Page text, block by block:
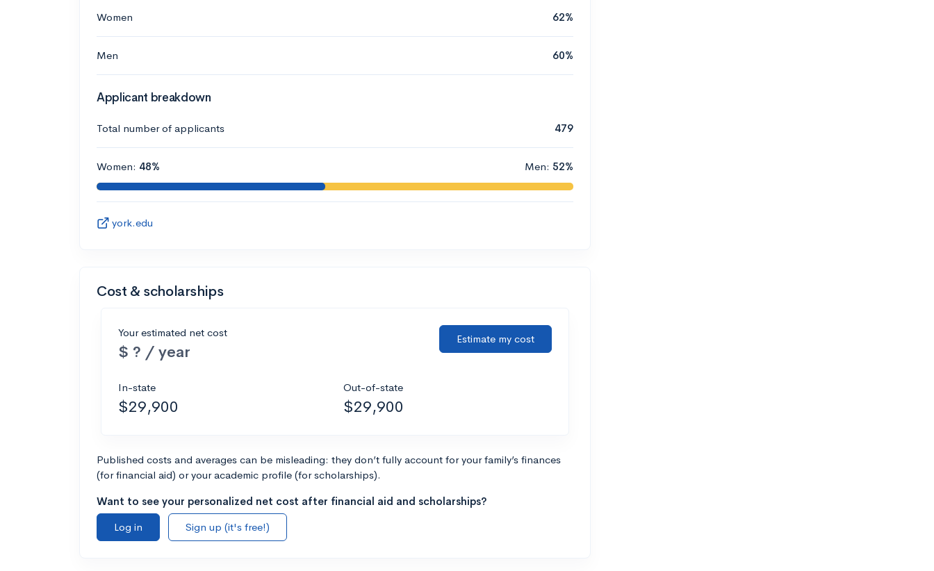
Women 62%
Men 60%
Applicant breakdown
Total number of applicants 479
Women: 48% Men: 52%
york.edu
Cost & scholarships
Your estimated net cost
$ ? / year
Estimate my cost
In-state
$29,900
Out-of-state
$29,900
Published costs and averages can be misleading: they don’t fully account for your family’s finances
(for financial aid) or your academic profile (for scholarships).
Want to see your personalized net cost after financial aid and scholarships?
Log in
Sign up (it's free!)
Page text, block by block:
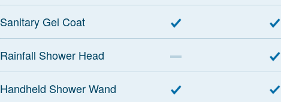
Sanitary Gel Coat
Rainfall Shower Head
Handheld Shower Wand
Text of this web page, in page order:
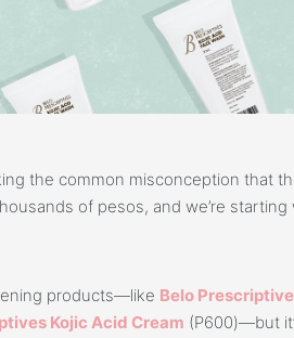
the common misconception that
of pesos, and we’re starting
products—like Belo
Kojic Acid Cream (P600)—but
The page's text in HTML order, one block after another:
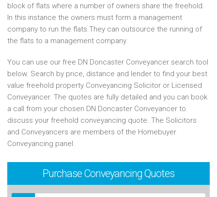
block of flats where a number of owners share the freehold.
In this instance the owners must form a management
company to run the flats.They can outsource the running of
the flats to a management company.
You can use our free DN Doncaster Conveyancer search tool
below. Search by price, distance and lender to find your best
value freehold property Conveyancing Solicitor or Licensed
Conveyancer. The quotes are fully detailed and you can book
a call from your chosen DN Doncaster Conveyancer to
discuss your freehold conveyancing quote. The Solicitors
and Conveyancers are members of the Homebuyer
Conveyancing panel.
Purchase Conveyancing Quotes
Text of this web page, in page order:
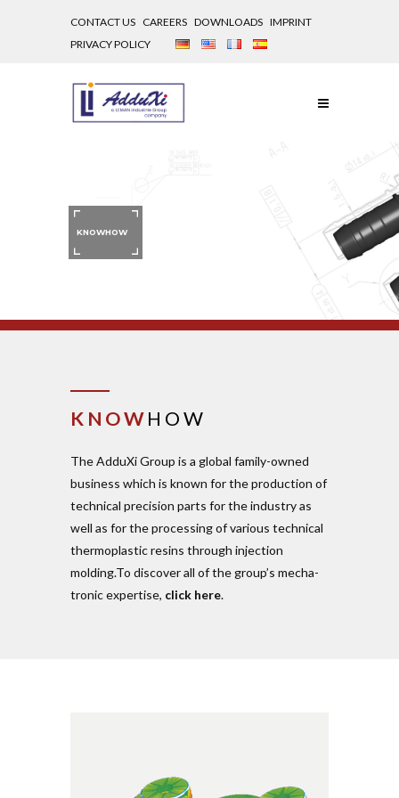
CONTACT US CAREERS DOWNLOADS IMPRINT
PRIVACY POLICY
KNOWHOW
KNOWHOW
The AdduXi Group is a global family-owned
business which is known for the pro­duction of
tech­nical pre­cision parts for the industry as
well as for the pro­cessing of various tech­nical
ther­mo­plastic resins through injection
molding.To dis­cover all of the group’s mecha­
tronic expertise, click here.
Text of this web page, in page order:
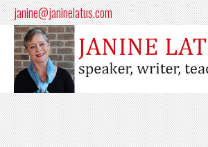
janine@janinelatus.com
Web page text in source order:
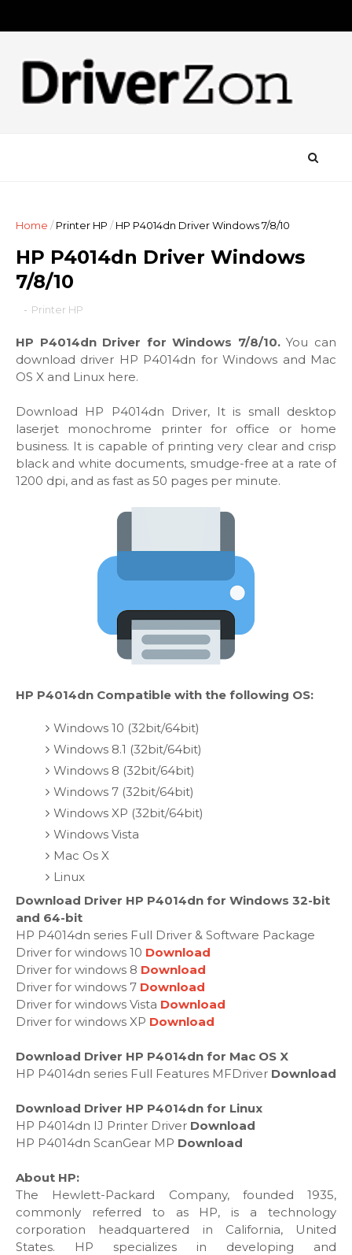
Home / Printer HP / HP P4014dn Driver Windows 7/8/10
HP P4014dn Driver Windows
7/8/10
- Printer HP
HP P4014dn Driver for Windows 7/8/10.You can
download driver HP P4014dn for Windows and Mac
OS X and Linux here.
Download HP P4014dn Driver, It is small desktop
laserjet monochrome printer for office or home
business. It is capable of printing very clear and crisp
black and white documents, smudge-free at a rate of
1200 dpi, and as fast as 50 pages per minute.
HP P4014dn Compatible with the following OS:
Windows 10 (32bit/64bit)
Windows 8.1 (32bit/64bit)
Windows 8 (32bit/64bit)
Windows 7 (32bit/64bit)
Windows XP (32bit/64bit)
Windows Vista
Mac Os X
Linux
Download Driver HP P4014dn for Windows 32-bit
and 64-bit
HP P4014dn series Full Driver & Software Package
Driver for windows 10 Download
Driver for windows 8 Download
Driver for windows 7 Download
Driver for windows Vista Download
Driver for windows XP Download
Download Driver HP P4014dn for Mac OS X
HP P4014dn series Full Features MFDriver Download
Download Driver HP P4014dn for Linux
HP P4014dn IJ Printer Driver Download
HP P4014dn ScanGear MP Download
About HP:
The Hewlett-Packard Company, founded 1935,
commonly referred to as HP, is a technology
corporation headquartered in California, United
States. HP specializes in developing and
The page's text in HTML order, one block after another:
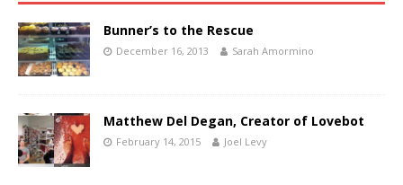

» WHAT YOU HAVE TO DO: What is needed is a word-for-word copy of the records above, excluding pictures.

» RESPONSE:
Page text, block by block:
Women 62%
Men 60%
Applicant breakdown
Total number of applicants 479
Women: 48% Men: 52%
york.edu
Cost & scholarships
Your estimated net cost
$ ? / year
Estimate my cost
In-state
$29,900
Out-of-state
$29,900
Published costs and averages can be misleading: they don’t fully account for your family’s finances
(for financial aid) or your academic profile (for scholarships).
Want to see your personalized net cost after financial aid and scholarships?
Log in
Sign up (it's free!)
Page text, block by block:
Sanitary Gel Coat
Rainfall Shower Head
Handheld Shower Wand
Text of this web page, in page order:
the common misconception that
of pesos, and we’re starting
products—like Belo
Kojic Acid Cream (P600)—but
The page's text in HTML order, one block after another:
block of flats where a number of owners share the freehold.
In this instance the owners must form a management
company to run the flats.They can outsource the running of
the flats to a management company.
You can use our free DN Doncaster Conveyancer search tool
below. Search by price, distance and lender to find your best
value freehold property Conveyancing Solicitor or Licensed
Conveyancer. The quotes are fully detailed and you can book
a call from your chosen DN Doncaster Conveyancer to
discuss your freehold conveyancing quote. The Solicitors
and Conveyancers are members of the Homebuyer
Conveyancing panel.
Purchase Conveyancing Quotes
Text of this web page, in page order:
CONTACT US CAREERS DOWNLOADS IMPRINT
PRIVACY POLICY
KNOWHOW
KNOWHOW
The AdduXi Group is a global family-owned
business which is known for the pro­duction of
tech­nical pre­cision parts for the industry as
well as for the pro­cessing of various tech­nical
ther­mo­plastic resins through injection
molding.To dis­cover all of the group’s mecha­
tronic expertise, click here.
Text of this web page, in page order:
janine@janinelatus.com
Web page text in source order:
Home / Printer HP / HP P4014dn Driver Windows 7/8/10
HP P4014dn Driver Windows
7/8/10
- Printer HP
HP P4014dn Driver for Windows 7/8/10.You can
download driver HP P4014dn for Windows and Mac
OS X and Linux here.
Download HP P4014dn Driver, It is small desktop
laserjet monochrome printer for office or home
business. It is capable of printing very clear and crisp
black and white documents, smudge-free at a rate of
1200 dpi, and as fast as 50 pages per minute.
HP P4014dn Compatible with the following OS:
Windows 10 (32bit/64bit)
Windows 8.1 (32bit/64bit)
Windows 8 (32bit/64bit)
Windows 7 (32bit/64bit)
Windows XP (32bit/64bit)
Windows Vista
Mac Os X
Linux
Download Driver HP P4014dn for Windows 32-bit
and 64-bit
HP P4014dn series Full Driver & Software Package
Driver for windows 10 Download
Driver for windows 8 Download
Driver for windows 7 Download
Driver for windows Vista Download
Driver for windows XP Download
Download Driver HP P4014dn for Mac OS X
HP P4014dn series Full Features MFDriver Download
Download Driver HP P4014dn for Linux
HP P4014dn IJ Printer Driver Download
HP P4014dn ScanGear MP Download
About HP:
The Hewlett-Packard Company, founded 1935,
commonly referred to as HP, is a technology
corporation headquartered in California, United
States. HP specializes in developing and
The page's text in HTML order, one block after another:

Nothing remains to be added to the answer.